I especially think that the way you finished the ends makes your scarf truly unique!


----------



## mikebkk (Oct 6, 2012)

KroSha said:


> Desr mikebkk,
> 
> I especially think that the way you finished the ends makes your scarf truly unique!


Thanks


----------



## Sockmouth (Sep 26, 2012)

This is beautiful. Love the ends as well as your choice of yarn.


----------



## amudaus (Nov 8, 2011)

Hello Micheal!Yet another beautiful design and work.Love the different ends.First of all i was not to sure of the colour but i can see it works very well. :-D :thumbup:


----------



## Rainebo (Apr 22, 2012)

I so love all the places you find your inspiration! :thumbup:


----------



## laurelarts (Jul 31, 2011)

That is beautiful!
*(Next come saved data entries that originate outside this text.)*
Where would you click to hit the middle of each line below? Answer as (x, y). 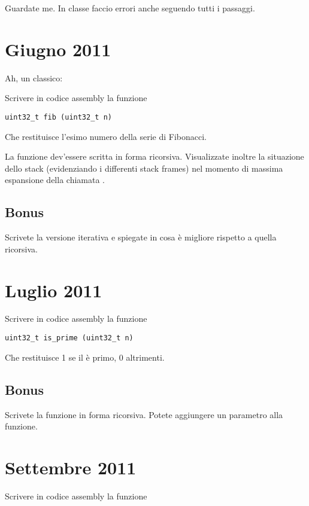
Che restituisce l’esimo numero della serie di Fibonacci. (106, 136)
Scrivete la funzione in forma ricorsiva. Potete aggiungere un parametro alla (144, 414)
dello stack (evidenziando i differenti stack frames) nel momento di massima (144, 168)
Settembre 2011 (71, 467)
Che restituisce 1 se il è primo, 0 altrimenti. (85, 357)
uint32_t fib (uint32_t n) (58, 117)
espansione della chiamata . (55, 180)
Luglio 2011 (54, 290)
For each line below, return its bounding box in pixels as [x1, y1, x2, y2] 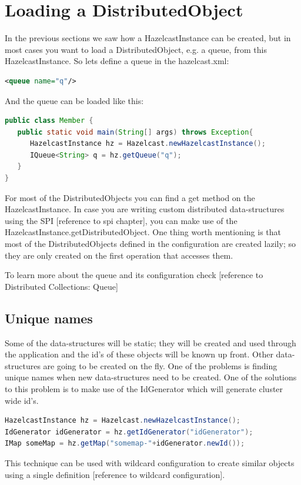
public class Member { [5, 116, 93, 125]
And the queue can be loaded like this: [5, 94, 144, 106]
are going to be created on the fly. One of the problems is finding [43, 359, 277, 372]
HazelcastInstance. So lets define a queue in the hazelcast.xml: [5, 55, 229, 67]
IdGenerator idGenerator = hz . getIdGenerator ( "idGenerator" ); [5, 427, 253, 436]
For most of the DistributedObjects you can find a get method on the [5, 191, 255, 203]
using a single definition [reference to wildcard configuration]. [5, 468, 225, 480]
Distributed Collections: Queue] [5, 280, 118, 292]
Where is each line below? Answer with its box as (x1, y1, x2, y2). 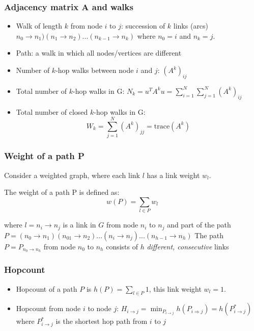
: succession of (121, 20, 165, 31)
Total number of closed (16, 106, 88, 117)
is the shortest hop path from (55, 316, 148, 326)
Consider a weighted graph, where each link (4, 169, 140, 180)
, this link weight (149, 283, 202, 294)
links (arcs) (173, 20, 209, 31)
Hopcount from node (16, 303, 81, 314)
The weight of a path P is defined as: (4, 187, 120, 197)
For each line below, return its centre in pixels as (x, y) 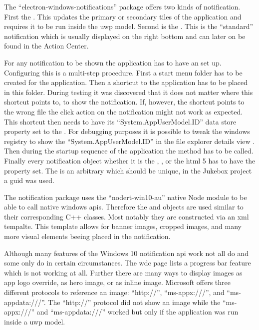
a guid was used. (29, 180)
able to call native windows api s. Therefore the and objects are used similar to (124, 207)
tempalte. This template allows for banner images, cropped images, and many (123, 226)
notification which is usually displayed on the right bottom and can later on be (125, 36)
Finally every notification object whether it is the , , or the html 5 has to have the (130, 160)
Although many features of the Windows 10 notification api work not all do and (126, 253)
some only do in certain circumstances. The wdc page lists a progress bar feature (128, 263)
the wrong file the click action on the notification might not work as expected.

Love the colors.


----------



## Hazel Blumberg - McKee (Sep 9, 2011)

Lovely!

Hazel


----------



## tat'sgran (Dec 13, 2011)

Lovely design xo WS


----------



## Knittingkitty (Sep 25, 2011)

So pretty!


----------



## belleflower (Apr 23, 2013)

Lovely stitch patternxx


----------



## standsalonewolf (Dec 1, 2011)

:thumbup:


----------



## oge designs (Aug 14, 2012)

Lovely stitch, great pattern


----------



## mikebkk (Oct 6, 2012)

Thanks everyone!


----------



## edithann (Feb 12, 2011)

Lovely design and knit...
:thumbup:


----------



## kiwiannie (Jul 30, 2011)

Very pretty thankyou.


----------



## SouthernGirl (Dec 28, 2011)

So lovely


----------